Data for this exercise -
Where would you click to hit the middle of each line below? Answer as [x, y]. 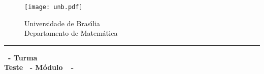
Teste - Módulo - [39, 67]
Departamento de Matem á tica [71, 33]
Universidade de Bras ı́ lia [62, 23]
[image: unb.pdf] [54, 7]
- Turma [23, 57]
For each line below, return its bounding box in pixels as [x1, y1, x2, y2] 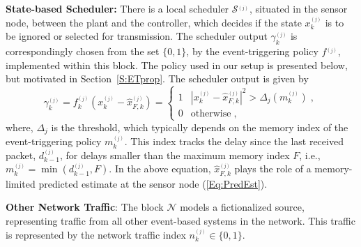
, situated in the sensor [249, 1, 348, 15]
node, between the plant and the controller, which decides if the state [6, 15, 302, 29]
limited [6, 176, 36, 190]
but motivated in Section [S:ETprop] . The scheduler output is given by [6, 71, 309, 86]
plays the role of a [234, 161, 312, 176]
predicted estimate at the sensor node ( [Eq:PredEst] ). [38, 176, 268, 190]
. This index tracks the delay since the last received [124, 134, 344, 149]
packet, [6, 147, 36, 162]
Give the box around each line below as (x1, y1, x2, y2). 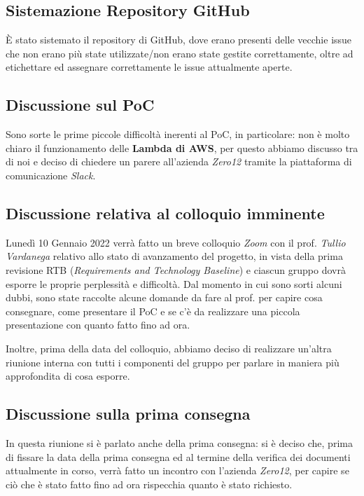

Goal of the exercise - Transcribe all data precisely. Pictures are not copied.

Exercise output -
Where would you click to hit the middle of each line below? Answer as [x, y]. 
Teste - Módulo - [39, 67]
Departamento de Matem á tica [71, 33]
Universidade de Bras ı́ lia [62, 23]
[image: unb.pdf] [54, 7]
- Turma [23, 57]
For each line below, return its bounding box in pixels as [x1, y1, x2, y2] 
, situated in the sensor [249, 1, 348, 15]
node, between the plant and the controller, which decides if the state [6, 15, 302, 29]
limited [6, 176, 36, 190]
but motivated in Section [S:ETprop] . The scheduler output is given by [6, 71, 309, 86]
plays the role of a [234, 161, 312, 176]
predicted estimate at the sensor node ( [Eq:PredEst] ). [38, 176, 268, 190]
. This index tracks the delay since the last received [124, 134, 344, 149]
packet, [6, 147, 36, 162]
Give the box around each line below as (x1, y1, x2, y2). 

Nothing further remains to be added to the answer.